I have an old Revell 1:32 Bristol Beaufighter MK IC, (KIT# 4660), that I planned to build over the next couple of months, but the canopy is missing. I have contacted Revell Europe and they no longer stock the parts for this kit, so was wondering if anyone has any ideas on how to scratch build canopies in this size? Any ideas and help would be gratefully appreciated.

Simon


----------



## djnick66 (May 2, 2008)

Yeah that kit dates back to the early 70s and has been sold off and on over the years by Revell and Revell Germany. 

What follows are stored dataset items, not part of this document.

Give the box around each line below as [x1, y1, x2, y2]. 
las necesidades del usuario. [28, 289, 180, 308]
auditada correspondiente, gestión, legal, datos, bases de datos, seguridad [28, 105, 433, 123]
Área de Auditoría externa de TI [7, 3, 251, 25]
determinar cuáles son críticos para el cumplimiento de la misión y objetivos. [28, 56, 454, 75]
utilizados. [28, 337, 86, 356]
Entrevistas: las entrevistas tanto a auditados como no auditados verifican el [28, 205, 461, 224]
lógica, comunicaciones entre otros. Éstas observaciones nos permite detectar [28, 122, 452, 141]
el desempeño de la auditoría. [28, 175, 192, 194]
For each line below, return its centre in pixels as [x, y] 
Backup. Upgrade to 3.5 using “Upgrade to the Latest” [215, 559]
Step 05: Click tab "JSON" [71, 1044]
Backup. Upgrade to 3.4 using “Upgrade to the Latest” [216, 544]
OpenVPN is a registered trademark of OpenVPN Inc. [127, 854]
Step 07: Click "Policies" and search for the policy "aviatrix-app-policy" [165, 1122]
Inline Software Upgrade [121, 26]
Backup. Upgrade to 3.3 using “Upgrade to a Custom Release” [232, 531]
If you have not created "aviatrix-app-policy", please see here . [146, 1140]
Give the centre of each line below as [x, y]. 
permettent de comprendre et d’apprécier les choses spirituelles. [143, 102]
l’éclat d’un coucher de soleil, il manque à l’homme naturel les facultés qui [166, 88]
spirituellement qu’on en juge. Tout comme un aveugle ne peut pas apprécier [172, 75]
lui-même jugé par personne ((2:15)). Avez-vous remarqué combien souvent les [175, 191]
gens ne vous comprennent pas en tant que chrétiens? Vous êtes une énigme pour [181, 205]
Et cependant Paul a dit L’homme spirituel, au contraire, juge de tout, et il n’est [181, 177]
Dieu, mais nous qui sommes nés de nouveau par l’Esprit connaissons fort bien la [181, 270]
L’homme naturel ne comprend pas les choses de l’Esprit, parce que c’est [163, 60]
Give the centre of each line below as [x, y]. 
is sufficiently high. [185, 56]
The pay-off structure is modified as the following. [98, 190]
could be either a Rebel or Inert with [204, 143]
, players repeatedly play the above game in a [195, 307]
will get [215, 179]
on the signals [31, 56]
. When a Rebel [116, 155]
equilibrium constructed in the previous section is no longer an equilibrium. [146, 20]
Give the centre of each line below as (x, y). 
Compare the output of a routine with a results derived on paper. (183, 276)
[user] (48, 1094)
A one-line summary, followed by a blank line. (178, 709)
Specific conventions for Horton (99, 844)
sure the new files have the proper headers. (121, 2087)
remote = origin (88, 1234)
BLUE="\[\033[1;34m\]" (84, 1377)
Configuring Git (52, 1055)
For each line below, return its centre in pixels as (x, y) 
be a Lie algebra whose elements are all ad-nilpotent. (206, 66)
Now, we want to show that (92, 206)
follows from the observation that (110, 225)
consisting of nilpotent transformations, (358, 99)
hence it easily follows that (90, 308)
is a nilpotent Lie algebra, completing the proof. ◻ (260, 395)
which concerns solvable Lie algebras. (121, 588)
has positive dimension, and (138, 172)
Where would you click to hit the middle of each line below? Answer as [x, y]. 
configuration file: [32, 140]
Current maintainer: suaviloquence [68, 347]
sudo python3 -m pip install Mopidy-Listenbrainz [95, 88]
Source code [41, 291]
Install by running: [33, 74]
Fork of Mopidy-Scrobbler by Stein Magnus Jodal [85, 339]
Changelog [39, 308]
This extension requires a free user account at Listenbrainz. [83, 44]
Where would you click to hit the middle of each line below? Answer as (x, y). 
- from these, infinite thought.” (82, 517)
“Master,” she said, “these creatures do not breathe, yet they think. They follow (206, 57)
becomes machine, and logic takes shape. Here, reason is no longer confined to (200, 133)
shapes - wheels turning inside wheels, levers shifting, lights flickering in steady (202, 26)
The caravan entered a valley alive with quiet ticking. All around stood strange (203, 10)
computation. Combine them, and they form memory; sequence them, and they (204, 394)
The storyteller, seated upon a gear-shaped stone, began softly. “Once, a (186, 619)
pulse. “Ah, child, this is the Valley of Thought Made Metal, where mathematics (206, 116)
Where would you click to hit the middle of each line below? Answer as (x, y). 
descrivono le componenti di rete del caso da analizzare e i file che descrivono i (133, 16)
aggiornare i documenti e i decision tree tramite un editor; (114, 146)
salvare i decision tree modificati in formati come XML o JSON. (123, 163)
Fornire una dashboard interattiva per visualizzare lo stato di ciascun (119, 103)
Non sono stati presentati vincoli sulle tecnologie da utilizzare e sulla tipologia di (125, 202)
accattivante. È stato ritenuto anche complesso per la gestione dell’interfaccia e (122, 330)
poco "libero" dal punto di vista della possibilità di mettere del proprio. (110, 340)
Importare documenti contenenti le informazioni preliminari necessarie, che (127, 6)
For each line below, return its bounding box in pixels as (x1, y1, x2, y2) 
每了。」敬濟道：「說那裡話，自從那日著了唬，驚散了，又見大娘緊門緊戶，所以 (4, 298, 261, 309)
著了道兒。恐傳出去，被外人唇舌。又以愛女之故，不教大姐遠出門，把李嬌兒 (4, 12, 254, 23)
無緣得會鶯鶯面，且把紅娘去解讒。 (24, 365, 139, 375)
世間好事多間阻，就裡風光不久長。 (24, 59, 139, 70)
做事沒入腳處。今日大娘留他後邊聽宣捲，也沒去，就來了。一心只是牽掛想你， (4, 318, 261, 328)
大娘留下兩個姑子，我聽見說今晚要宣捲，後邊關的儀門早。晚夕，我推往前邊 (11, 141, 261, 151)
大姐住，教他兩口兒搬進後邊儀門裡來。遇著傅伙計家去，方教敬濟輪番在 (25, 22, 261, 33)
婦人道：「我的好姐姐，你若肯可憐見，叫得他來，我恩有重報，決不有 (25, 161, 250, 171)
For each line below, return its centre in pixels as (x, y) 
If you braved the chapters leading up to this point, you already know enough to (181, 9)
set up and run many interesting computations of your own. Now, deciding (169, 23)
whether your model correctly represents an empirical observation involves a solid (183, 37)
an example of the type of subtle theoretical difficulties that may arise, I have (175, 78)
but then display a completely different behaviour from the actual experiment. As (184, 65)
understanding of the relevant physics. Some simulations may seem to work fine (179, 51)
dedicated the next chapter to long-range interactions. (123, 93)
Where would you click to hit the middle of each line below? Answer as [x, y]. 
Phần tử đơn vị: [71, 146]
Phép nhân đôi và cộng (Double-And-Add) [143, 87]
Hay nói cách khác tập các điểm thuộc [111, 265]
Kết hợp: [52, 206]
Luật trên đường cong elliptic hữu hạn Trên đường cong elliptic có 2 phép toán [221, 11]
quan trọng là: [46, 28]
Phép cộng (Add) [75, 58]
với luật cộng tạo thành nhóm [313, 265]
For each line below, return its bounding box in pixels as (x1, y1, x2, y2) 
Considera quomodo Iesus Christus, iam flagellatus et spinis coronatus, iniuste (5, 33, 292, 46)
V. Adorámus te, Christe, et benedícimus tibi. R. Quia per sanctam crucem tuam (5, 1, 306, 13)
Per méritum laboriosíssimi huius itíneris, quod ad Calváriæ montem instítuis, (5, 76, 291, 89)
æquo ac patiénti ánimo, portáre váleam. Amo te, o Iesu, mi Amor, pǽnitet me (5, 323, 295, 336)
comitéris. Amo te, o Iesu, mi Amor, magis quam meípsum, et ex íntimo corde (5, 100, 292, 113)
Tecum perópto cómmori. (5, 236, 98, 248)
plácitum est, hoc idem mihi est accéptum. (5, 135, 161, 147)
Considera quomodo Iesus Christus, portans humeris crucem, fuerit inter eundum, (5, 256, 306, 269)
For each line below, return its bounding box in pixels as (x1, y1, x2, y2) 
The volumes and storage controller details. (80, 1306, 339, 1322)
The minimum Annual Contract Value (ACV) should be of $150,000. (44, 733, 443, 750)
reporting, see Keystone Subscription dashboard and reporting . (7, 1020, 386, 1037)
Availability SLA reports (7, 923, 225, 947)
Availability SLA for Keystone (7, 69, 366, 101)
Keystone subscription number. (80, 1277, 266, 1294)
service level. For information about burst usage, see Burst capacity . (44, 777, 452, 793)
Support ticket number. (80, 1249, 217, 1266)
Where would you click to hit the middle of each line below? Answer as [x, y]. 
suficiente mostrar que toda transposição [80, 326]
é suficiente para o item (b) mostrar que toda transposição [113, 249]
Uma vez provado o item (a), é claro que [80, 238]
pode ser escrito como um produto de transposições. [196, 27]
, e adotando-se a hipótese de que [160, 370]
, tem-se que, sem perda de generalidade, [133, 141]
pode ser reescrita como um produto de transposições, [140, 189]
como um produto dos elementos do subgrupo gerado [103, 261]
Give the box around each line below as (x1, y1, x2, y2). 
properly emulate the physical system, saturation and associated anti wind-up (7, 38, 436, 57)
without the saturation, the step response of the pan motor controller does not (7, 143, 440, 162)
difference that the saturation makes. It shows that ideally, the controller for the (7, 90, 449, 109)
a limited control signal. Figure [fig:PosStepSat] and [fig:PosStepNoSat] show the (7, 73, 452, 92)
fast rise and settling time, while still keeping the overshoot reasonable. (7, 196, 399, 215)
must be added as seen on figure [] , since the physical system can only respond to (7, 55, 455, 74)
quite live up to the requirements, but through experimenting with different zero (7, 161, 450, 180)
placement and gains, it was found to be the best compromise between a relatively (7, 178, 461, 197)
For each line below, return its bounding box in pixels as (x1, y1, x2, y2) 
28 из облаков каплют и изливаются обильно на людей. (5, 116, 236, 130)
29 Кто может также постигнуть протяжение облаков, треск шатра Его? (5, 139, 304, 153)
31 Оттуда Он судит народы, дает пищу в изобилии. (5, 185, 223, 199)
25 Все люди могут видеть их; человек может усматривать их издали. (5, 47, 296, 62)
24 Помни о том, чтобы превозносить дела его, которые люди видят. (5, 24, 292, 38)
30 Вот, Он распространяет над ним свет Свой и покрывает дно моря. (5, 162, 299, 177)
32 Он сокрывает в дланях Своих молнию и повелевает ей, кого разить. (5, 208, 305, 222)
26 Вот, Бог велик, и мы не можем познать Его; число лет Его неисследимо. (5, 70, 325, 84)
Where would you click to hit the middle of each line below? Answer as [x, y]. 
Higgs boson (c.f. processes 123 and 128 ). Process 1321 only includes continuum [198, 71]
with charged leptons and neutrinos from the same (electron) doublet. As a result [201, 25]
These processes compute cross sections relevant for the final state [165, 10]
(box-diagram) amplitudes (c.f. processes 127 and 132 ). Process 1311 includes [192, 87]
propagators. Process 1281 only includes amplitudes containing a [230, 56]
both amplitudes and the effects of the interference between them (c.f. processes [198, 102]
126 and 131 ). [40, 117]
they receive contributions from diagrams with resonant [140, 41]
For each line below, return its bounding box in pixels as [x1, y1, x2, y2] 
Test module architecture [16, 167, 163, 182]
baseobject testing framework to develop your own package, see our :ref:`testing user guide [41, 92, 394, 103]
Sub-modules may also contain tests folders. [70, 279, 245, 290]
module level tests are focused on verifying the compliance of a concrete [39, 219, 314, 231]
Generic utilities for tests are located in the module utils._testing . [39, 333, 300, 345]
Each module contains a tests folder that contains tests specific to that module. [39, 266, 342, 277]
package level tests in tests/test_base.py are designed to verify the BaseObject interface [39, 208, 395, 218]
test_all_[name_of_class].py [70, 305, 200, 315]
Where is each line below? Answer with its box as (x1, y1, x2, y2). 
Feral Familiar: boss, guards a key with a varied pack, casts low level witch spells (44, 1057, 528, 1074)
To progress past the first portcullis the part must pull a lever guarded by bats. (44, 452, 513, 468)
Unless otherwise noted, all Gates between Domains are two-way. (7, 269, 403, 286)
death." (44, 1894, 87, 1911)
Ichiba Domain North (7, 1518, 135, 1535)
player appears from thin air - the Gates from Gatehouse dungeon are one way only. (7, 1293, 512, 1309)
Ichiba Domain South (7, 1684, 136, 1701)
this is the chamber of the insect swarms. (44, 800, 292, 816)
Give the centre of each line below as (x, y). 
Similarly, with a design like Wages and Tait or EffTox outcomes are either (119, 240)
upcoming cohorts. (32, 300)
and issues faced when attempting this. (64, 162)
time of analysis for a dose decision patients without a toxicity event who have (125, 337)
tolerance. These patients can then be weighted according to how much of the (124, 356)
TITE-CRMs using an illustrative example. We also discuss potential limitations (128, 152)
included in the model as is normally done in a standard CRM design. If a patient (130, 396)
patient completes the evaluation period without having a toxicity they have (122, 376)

If you really wanted to scratch build one, you would carve a wooden plug and vacuuform a new one. Lots of work...

There may be a vac replacement available as an aftermarket piece. Or, find someone that has a kit and who can copy the canopy for you. You may want to ask on a forum like Hyperscale that has more aircraft modeler activity.


----------



## ochronosis (Dec 29, 2005)

djnick66 said:


> Yeah that kit dates back to the early 70s and has been sold off and on over the years by Revell and Revell Germany.
> 
> If you really wanted to scratch build one, you would carve a wooden plug and vacuuform a new one. Lots of work...
> 
> There may be a vac replacement available as an aftermarket piece. Or, find someone that has a kit and who can copy the canopy for you. You may want to ask on a forum like Hyperscale that has more aircraft modeler activity.


Hi djnick66,
Thanks for your help and advice. I just did a quick search on google and found a video that shows you how to make one, using the method you mentioned in your reply. I will give it ago.

Many thanks
Simon :thumbsup:


----------